Exercise | Keeping pictures out, repeat the lines of the listing below exactly, starting at its first line and finishing with the one that holds "Day 6 (June 25)".

Source data |
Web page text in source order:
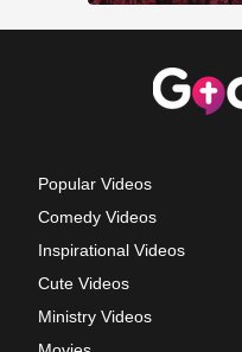
Popular Videos
Comedy Videos
Inspirational Videos
Cute Videos
Ministry Videos
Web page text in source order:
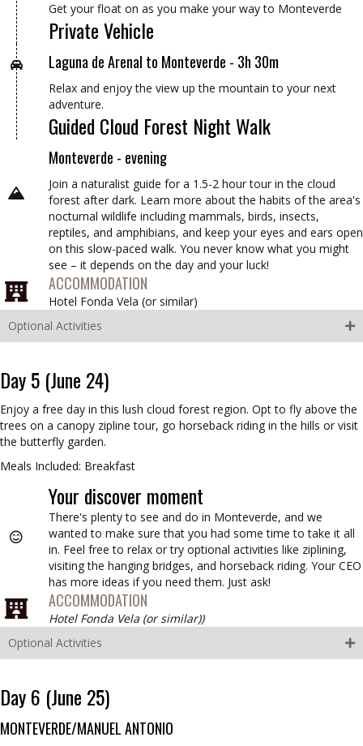
Get your float on as you make your way to Monteverde
Private Vehicle
Laguna de Arenal to Monteverde - 3h 30m
Relax and enjoy the view up the mountain to your next
adventure.
Guided Cloud Forest Night Walk
Monteverde - evening
Join a naturalist guide for a 1.5-2 hour tour in the cloud
forest after dark. Learn more about the habits of the area's
nocturnal wildlife including mammals, birds, insects,
reptiles, and amphibians, and keep your eyes and ears open
on this slow-paced walk. You never know what you might
see – it depends on the day and your luck!
ACCOMMODATION
Hotel Fonda Vela (or similar)
Optional Activities
Day 5 (June 24)
Enjoy a free day in this lush cloud forest region. Opt to fly above the
trees on a canopy zipline tour, go horseback riding in the hills or visit
the butterfly garden.
Meals Included: Breakfast
Your discover moment
There's plenty to see and do in Monteverde, and we
wanted to make sure that you had some time to take it all
in. Feel free to relax or try optional activities like ziplining,
visiting the hanging bridges, and horseback riding. Your CEO
has more ideas if you need them. Just ask!
ACCOMMODATION
Hotel Fonda Vela (or similar))
Optional Activities
Day 6 (June 25)
MONTEVERDE/MANUEL ANTONIO
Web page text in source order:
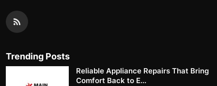
Trending Posts
Reliable Appliance Repairs That Bring
Comfort Back to E...
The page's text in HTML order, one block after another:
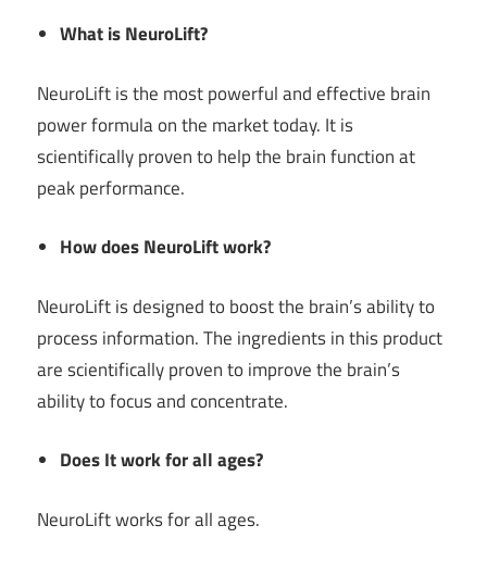
What is NeuroLift?
NeuroLift is the most powerful and effective brain
power formula on the market today. It is
scientifically proven to help the brain function at
peak performance.
How does NeuroLift work?
NeuroLift is designed to boost the brain’s ability to
process information. The ingredients in this product
are scientifically proven to improve the brain’s
ability to focus and concentrate.
Does It work for all ages?
NeuroLift works for all ages.
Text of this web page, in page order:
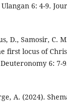
6: 4-9.
D., Samosir, C.
first locus of
6: 7-
A. (2024).

Solution |
Web page text in source order:
Popular Videos
Comedy Videos
Inspirational Videos
Cute Videos
Ministry Videos
Web page text in source order:
Get your float on as you make your way to Monteverde
Private Vehicle
Laguna de Arenal to Monteverde - 3h 30m
Relax and enjoy the view up the mountain to your next
adventure.
Guided Cloud Forest Night Walk
Monteverde - evening
Join a naturalist guide for a 1.5-2 hour tour in the cloud
forest after dark. Learn more about the habits of the area's
nocturnal wildlife including mammals, birds, insects,
reptiles, and amphibians, and keep your eyes and ears open
on this slow-paced walk. You never know what you might
see – it depends on the day and your luck!
ACCOMMODATION
Hotel Fonda Vela (or similar)
Optional Activities
Day 5 (June 24)
Enjoy a free day in this lush cloud forest region. Opt to fly above the
trees on a canopy zipline tour, go horseback riding in the hills or visit
the butterfly garden.
Meals Included: Breakfast
Your discover moment
There's plenty to see and do in Monteverde, and we
wanted to make sure that you had some time to take it all
in. Feel free to relax or try optional activities like ziplining,
visiting the hanging bridges, and horseback riding. Your CEO
has more ideas if you need them. Just ask!
ACCOMMODATION
Hotel Fonda Vela (or similar))
Optional Activities
Day 6 (June 25)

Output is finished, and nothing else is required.